6. Why It Could Still Work

Despite technical hurdles (orders of magnitude difference in communication speed and latency), there are reasons why this two-Mac setup could still work.

  • Diffusion Models Only Need "Approximations"
    Diffusion generation is good at producing "mostly correct (approximate)" candidates rather than hitting the exact right answer.
  • AR Handles Final Verification
    Ultimately, Mac A’s AR model selects the correct answer from the candidates, so the final quality of the text is guaranteed even if the draft is somewhat rough.
  • Affinity with Self-Speculative Decoding
    In another NVIDIA study, a method called "Self-Speculation" is proposed, where the same AI model acts as both the "drafter" and the "verifier." Dividing these roles between two Macs is theoretically very sound.

Conclusion

To summarize the idea of this article:

If the relationship between AR and Diffusion models can be designed as "loosely coupled," it may be possible to establish a highly advanced distributed LLM using just two Macs, without expensive data-center GPUs.
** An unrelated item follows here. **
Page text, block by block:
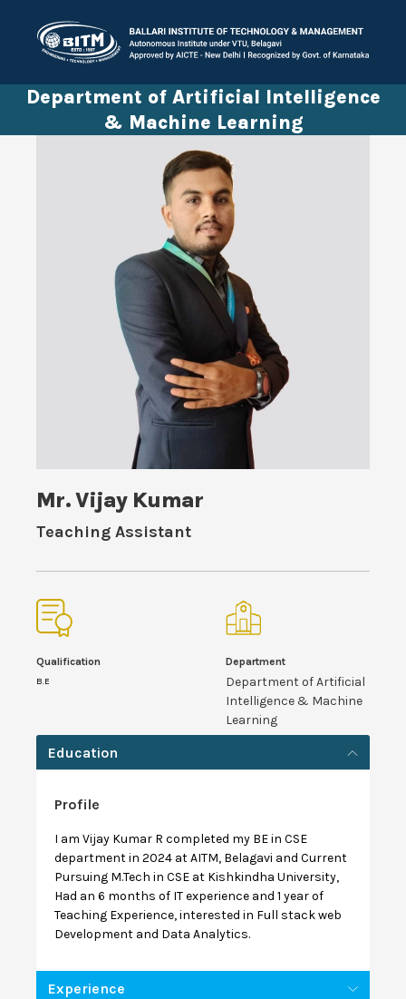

At this stage, this is purely a "hypothesis" and has not been actually programmed and run. Also, because it omits the precise coordination of "cross-attention at every layer" inherent to the original TwoTower, some degradation in accuracy is unavoidable.

However, as AI models continue to grow in size, the transition from an era of "doing everything on a single supercomputer" to an era of "distributing roles across multiple machines" may be an unavoidable path.

If any engineers are intrigued by this idea, I highly encourage you to actually verify it!